No ensaio “Da eloquência”, publicado em 1741, ele escreve: “Nos tempos antigos, considerava-se que nenhuma obra de gênio requeria dotes e capacidades tão grandes quanto falar em público, e escritores eminentes declararam que até os talentos de um grande poeta ou filósofo seriam de natureza inferior aos requeridos para tal façanha” (p. 71). Alude, assim, a uma tópica da literatura antiga que andava em voga entre os modernos: a vinculação entre o florescimento da oratória e a forma de governo republicana ou democrática. Essa tópica é proposta, entre outros, por Tácito, no Diálogo dos oradores, e por Longino, no tratado Do sublime. Ambos viveram sob a autoridade dos imperadores romanos e contemplaram à distância, com uma pitada de saudosismo, os tempos em que o talento prosperava de mãos dadas com a liberdade política.
À época do ensaio em questão, Hume mal contava 30 anos, e era, à sua maneira, um cético aguerrido, não somente em matéria filosófica, mas também histórica. Sem contestar a vinculação apontada por Tácito e por Longino, autores que, de resto ele tinha em altíssima conta, restringe-se a apontar uma exceção moderna à regra antiga. “De todas as nações polidas e letradas, só a Inglaterra tem um governo popular ou admite em sua legislatura assembleias numerosas o bastante para que, assim se supõe, possam ser submetidas ao domínio da eloquência. Mas o que tem a Inglaterra para ostentar nessa matéria?”. (p. 72). Com efeito, nada; a nos fiarmos por Hume, que, em sua correspondência, não se cansa de depreciar a baixa qualidade da eloquência parlamentar britânica. Da Antiguidade à Modernidade, mudaram os tempos, a natureza humana permaneceu a mesma, mas as pessoas e os governos são outros. O que valia como regra geral para Tácito e Longino deixou de sê-lo para os analistas políticos da Europa do século XVIII atentos às novas circunstâncias. No fundo, é absurdo esperar por uma oratória tal como a antiga, em um mundo alheio às condições em que ela reluziu.

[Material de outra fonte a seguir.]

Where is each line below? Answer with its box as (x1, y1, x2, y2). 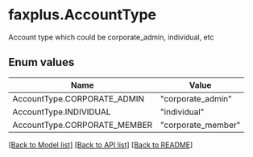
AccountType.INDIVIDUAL (12, 106, 111, 118)
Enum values (8, 56, 75, 69)
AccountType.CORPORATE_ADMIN (12, 93, 145, 104)
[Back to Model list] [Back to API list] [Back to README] (8, 139, 193, 150)
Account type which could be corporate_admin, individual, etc (8, 32, 214, 42)
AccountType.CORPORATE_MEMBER (12, 119, 153, 130)
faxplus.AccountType (8, 6, 157, 24)
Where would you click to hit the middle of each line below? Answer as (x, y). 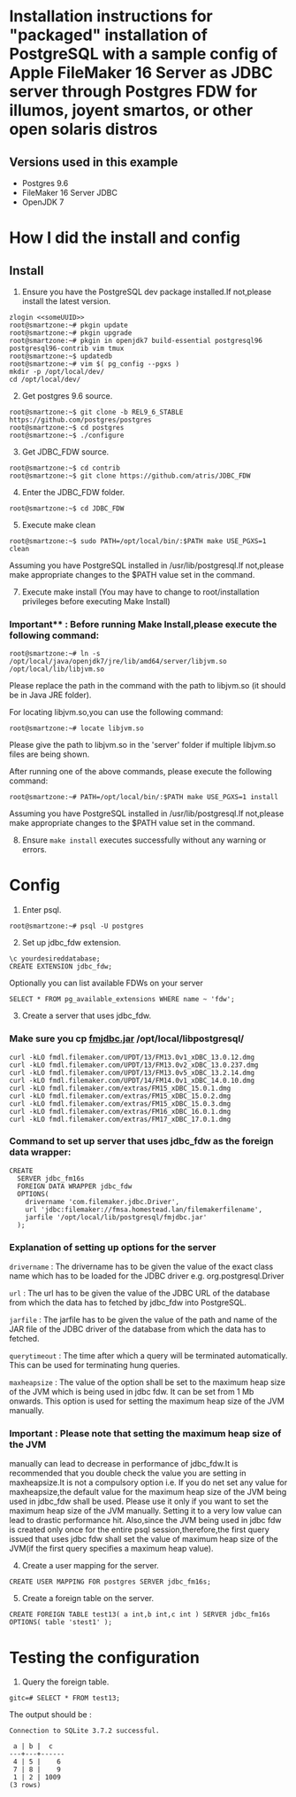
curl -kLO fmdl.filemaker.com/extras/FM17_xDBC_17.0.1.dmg (120, 1119)
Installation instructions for (111, 16)
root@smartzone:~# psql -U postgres (76, 926)
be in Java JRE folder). (50, 695)
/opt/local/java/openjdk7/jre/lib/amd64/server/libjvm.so (118, 662)
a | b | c (33, 1746)
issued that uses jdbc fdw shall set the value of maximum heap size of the (144, 1539)
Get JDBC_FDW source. (65, 452)
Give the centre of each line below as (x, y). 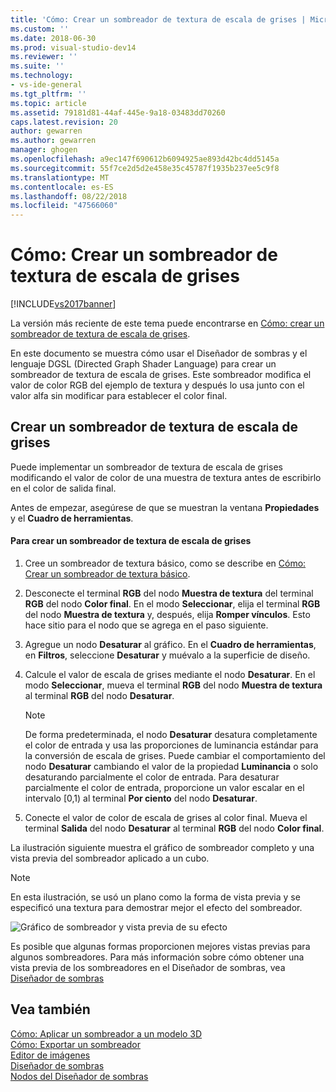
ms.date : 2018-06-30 (53, 38)
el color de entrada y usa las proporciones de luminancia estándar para (171, 745)
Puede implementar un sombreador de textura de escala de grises (146, 467)
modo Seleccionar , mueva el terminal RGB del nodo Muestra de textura (173, 685)
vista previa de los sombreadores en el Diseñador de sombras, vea (148, 968)
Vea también (50, 1009)
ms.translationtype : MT (60, 177)
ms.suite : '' (37, 66)
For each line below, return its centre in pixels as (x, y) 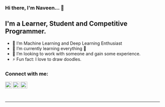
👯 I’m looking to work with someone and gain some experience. (76, 53)
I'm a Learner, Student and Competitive (66, 24)
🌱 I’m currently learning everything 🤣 (49, 48)
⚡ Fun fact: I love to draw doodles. (47, 59)
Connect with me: (27, 74)
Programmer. (26, 31)
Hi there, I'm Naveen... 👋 (35, 8)
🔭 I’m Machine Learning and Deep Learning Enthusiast (67, 43)
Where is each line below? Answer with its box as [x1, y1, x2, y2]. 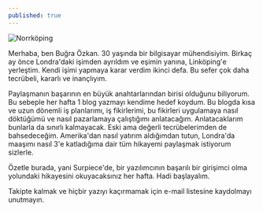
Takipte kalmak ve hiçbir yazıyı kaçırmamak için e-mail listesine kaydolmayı [8, 186, 252, 195]
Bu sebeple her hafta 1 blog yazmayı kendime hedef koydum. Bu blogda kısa [8, 97, 256, 106]
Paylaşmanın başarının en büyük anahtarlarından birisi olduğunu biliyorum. [8, 88, 250, 99]
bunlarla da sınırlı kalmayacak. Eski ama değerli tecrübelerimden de [8, 122, 227, 132]
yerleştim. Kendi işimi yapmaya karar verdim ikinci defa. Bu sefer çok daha [8, 65, 250, 75]
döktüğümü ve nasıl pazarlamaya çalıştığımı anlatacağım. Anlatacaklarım [8, 113, 243, 123]
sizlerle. [8, 147, 34, 157]
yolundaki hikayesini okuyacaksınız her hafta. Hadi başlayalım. [8, 171, 210, 180]
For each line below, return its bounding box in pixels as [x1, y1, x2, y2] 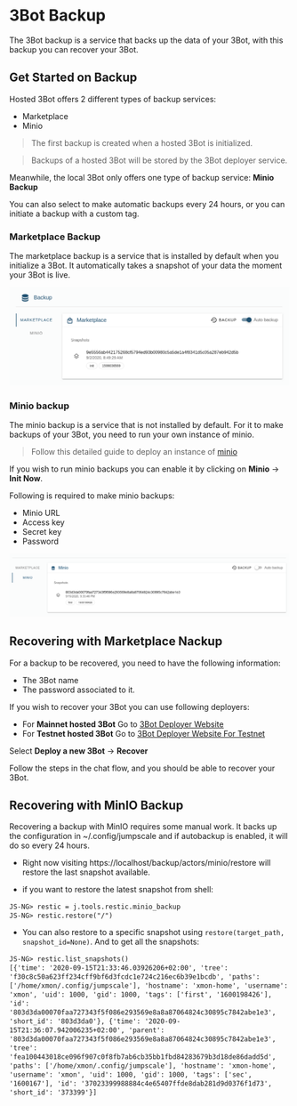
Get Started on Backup [9, 70, 138, 85]
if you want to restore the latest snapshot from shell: [21, 884, 213, 895]
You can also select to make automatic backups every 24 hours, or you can [9, 198, 285, 209]
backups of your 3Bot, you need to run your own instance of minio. [9, 429, 255, 440]
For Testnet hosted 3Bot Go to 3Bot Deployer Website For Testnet [21, 728, 265, 739]
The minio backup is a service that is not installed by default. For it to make [9, 420, 284, 431]
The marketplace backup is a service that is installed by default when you [9, 251, 279, 262]
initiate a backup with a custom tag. [9, 208, 140, 219]
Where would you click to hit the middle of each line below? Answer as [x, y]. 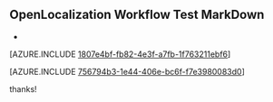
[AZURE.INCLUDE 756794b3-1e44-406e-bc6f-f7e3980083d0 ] [127, 71]
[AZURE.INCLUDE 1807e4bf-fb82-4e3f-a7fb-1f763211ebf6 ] [120, 54]
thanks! [24, 88]
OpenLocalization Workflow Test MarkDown [137, 15]
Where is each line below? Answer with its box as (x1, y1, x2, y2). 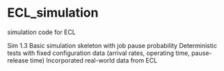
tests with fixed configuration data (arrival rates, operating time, (7, 49, 190, 57)
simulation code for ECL (7, 28, 77, 36)
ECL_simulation (7, 5, 99, 21)
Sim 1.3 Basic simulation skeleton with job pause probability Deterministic (7, 41, 218, 49)
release (7, 56, 29, 64)
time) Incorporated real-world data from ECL (30, 56, 158, 64)
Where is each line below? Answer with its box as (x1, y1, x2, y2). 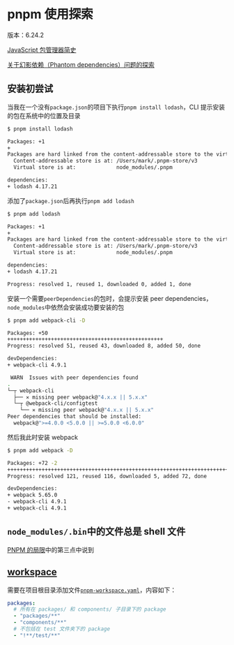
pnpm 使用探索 (7, 6, 93, 22)
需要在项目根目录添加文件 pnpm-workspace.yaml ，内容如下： (7, 586, 177, 594)
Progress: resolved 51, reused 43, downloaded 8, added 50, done (7, 343, 201, 350)
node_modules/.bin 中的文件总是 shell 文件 (7, 526, 186, 537)
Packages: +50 (7, 329, 49, 336)
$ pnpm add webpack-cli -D (7, 317, 86, 324)
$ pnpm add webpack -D (7, 447, 73, 454)
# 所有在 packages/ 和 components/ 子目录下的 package (13, 606, 166, 613)
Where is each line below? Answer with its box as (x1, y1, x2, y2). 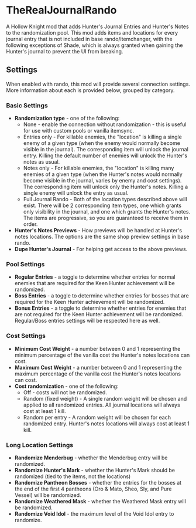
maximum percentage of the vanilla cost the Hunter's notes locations (14, 370, 181, 377)
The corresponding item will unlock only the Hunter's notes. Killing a (23, 183, 188, 191)
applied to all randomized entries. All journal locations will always (23, 401, 180, 408)
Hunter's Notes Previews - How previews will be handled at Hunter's (14, 227, 183, 234)
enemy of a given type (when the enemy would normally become (23, 140, 180, 147)
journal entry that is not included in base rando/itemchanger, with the (6, 35, 173, 42)
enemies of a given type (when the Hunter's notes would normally (23, 171, 183, 178)
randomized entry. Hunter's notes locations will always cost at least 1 (23, 420, 190, 427)
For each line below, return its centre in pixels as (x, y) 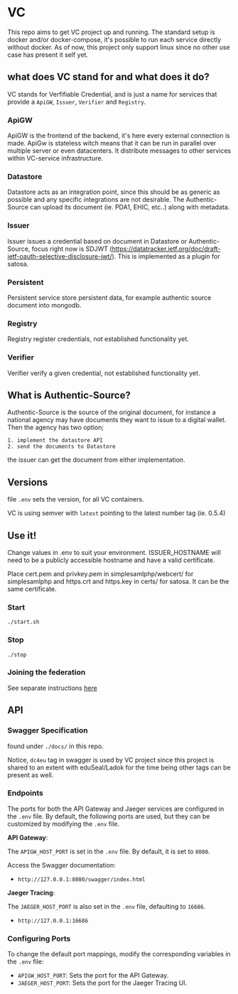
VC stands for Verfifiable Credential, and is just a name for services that (112, 94)
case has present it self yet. (48, 55)
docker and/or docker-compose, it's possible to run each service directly (114, 39)
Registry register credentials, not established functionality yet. (98, 339)
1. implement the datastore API (55, 441)
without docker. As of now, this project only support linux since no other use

Tendo partido de um lugar-comum, Hume não hesita em multiplicar a alusão a outros tantos, ao longo desse pequeno, mas caudaloso ensaio. Na passagem citada, ele fala em assembleias “submetidas ao domínio da eloquência”. O que instaurava esse regime de submissão? A força da palavra, tal como ela aparece na elocução, registro supremo da linguagem verbal, governado por uma arte dificílima. Um pouco mais à frente, o ensaísta acrescenta: “quão absurdo não pareceria, em nossos oradores calmos e comedidos, o uso de uma figura como a nobre apóstrofe empregada por Demóstenes” para justificar “a malograda batalha de Queroneia”? (p. 73) As figuras são investidas de energia, quando enunciadas com a veemência necessária, requerida pelo assunto da oração. “Quem suportaria”, prossegue Hume, em pleno modo retórico, “uma figura tão forte e tão poética como a empregada por Cícero para descrever, nos termos mais trágicos, a crucificação de um cidadão romano”? (pp. 73-74). O sentido figurativo do verbo “suportar” (to support) é utilizado numa acepção tal que comporta a alusão ao significado literal de: aguentar uma carga, um peso, com a resistência do próprio corpo, mas com força suficiente para atirá-la ou lançá-la, para frente ou acima – no caso, jogá-la para uma assembleia atônita.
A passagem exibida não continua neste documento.